• DATA IN THIS EXERCISE
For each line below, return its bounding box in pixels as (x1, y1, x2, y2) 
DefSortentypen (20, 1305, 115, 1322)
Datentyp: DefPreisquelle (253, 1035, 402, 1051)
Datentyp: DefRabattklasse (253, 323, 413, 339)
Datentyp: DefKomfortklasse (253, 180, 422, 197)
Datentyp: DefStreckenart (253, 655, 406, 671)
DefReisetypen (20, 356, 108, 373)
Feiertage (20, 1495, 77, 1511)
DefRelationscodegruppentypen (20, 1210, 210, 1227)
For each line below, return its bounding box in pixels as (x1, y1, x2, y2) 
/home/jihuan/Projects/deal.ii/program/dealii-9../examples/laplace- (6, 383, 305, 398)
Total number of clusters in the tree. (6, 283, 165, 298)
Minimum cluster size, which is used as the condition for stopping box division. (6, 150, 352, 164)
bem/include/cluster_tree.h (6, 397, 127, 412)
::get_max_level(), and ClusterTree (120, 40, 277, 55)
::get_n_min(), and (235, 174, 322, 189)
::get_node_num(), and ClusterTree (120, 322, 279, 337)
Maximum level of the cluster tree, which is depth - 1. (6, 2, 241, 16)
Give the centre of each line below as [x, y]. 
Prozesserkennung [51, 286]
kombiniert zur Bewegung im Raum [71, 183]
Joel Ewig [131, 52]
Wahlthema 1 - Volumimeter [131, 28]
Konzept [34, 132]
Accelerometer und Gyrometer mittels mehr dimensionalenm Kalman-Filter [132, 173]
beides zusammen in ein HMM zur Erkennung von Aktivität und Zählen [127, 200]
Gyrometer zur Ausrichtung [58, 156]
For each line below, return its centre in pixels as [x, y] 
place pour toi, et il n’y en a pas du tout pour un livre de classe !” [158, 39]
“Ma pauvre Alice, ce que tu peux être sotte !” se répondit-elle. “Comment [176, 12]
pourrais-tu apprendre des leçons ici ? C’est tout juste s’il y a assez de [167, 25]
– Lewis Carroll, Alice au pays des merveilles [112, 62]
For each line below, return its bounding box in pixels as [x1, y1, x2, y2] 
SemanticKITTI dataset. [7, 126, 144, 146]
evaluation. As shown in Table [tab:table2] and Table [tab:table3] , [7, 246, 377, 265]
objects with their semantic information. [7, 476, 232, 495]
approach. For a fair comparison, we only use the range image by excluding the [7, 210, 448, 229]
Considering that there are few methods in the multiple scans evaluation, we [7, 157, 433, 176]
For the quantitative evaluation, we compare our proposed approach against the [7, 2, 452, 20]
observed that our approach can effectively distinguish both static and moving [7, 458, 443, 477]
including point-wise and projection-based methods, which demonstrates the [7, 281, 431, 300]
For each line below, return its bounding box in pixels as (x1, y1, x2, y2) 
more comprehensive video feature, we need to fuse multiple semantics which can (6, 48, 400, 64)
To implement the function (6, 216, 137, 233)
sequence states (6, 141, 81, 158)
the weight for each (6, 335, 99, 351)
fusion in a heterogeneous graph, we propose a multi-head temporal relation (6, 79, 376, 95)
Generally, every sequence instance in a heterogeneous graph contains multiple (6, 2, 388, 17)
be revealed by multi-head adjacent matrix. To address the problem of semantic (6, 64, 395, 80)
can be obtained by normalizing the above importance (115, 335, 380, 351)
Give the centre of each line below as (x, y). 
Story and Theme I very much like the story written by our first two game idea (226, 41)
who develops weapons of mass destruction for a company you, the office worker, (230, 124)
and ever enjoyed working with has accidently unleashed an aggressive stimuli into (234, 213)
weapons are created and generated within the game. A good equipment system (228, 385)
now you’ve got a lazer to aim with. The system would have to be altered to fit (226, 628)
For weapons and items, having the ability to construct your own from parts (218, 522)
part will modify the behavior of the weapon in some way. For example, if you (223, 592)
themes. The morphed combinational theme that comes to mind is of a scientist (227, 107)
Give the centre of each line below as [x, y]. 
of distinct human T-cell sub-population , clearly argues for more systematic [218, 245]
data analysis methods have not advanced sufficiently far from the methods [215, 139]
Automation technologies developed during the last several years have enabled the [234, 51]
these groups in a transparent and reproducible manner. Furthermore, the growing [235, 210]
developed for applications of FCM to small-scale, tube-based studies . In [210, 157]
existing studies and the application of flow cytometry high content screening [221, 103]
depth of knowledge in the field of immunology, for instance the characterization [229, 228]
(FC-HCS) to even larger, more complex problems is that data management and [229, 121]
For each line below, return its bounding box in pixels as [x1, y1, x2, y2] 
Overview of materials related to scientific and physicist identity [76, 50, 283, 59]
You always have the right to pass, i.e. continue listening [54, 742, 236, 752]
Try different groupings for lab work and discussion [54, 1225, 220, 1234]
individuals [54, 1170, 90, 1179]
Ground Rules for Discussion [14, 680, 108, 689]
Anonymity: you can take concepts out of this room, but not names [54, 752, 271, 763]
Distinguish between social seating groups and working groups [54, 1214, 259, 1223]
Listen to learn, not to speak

• PROBLEM TO SOLVE
Please return only the lines above, starting at the line that has "weapons are created" and ending at the line that has "part will modify", keeping both and leaving each one unchanged.

• COMPLETED EXERCISE
weapons are created and generated within the game. A good equipment system (228, 385)
now you’ve got a lazer to aim with. The system would have to be altered to fit (226, 628)
For weapons and items, having the ability to construct your own from parts (218, 522)
part will modify the behavior of the weapon in some way. For example, if you (223, 592)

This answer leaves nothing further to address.